## EXERCISE AIM:
Check each line below for "especially" and report how many have it, nothing else.

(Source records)
┄┄┄┄┄┄┄┄┄┄

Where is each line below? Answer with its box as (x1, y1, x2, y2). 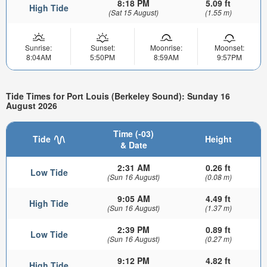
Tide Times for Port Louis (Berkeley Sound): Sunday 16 (6, 90, 230, 103)
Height (204, 132, 232, 145)
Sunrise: (25, 42, 52, 53)
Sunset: (90, 42, 115, 53)
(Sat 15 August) (108, 7, 159, 18)
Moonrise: (150, 42, 182, 53)
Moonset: (214, 42, 244, 53)
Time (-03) (113, 127, 154, 139)
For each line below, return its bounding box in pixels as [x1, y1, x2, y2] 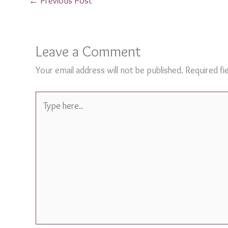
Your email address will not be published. [36, 64, 183, 76]
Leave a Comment [36, 42, 141, 60]
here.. [35, 107, 55, 119]
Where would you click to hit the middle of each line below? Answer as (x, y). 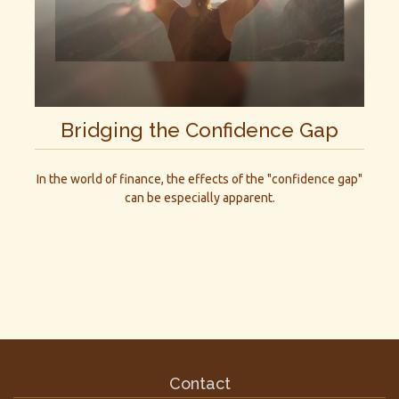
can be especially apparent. (199, 197)
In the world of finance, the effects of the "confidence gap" (199, 179)
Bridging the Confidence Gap (199, 130)
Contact (199, 383)
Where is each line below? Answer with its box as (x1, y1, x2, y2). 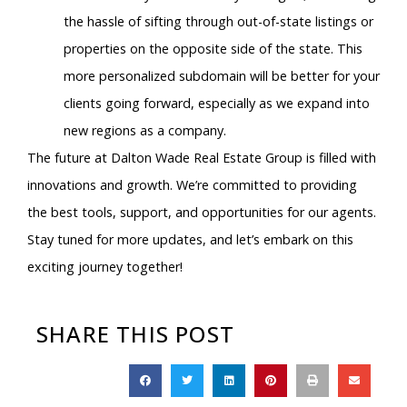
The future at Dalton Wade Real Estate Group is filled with (27, 149, 376, 167)
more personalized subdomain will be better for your (64, 67, 380, 85)
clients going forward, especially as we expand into (64, 94, 370, 113)
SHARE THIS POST (36, 318, 234, 349)
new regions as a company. (64, 122, 226, 140)
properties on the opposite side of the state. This (64, 40, 362, 58)
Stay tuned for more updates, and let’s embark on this (27, 231, 353, 249)
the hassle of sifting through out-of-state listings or (64, 13, 373, 31)
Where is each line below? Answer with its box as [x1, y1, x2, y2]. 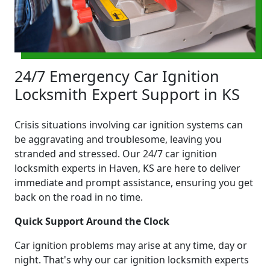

┄┄┄┄┄┄┄┄┄┄

## SOLVED EXERCISE:
2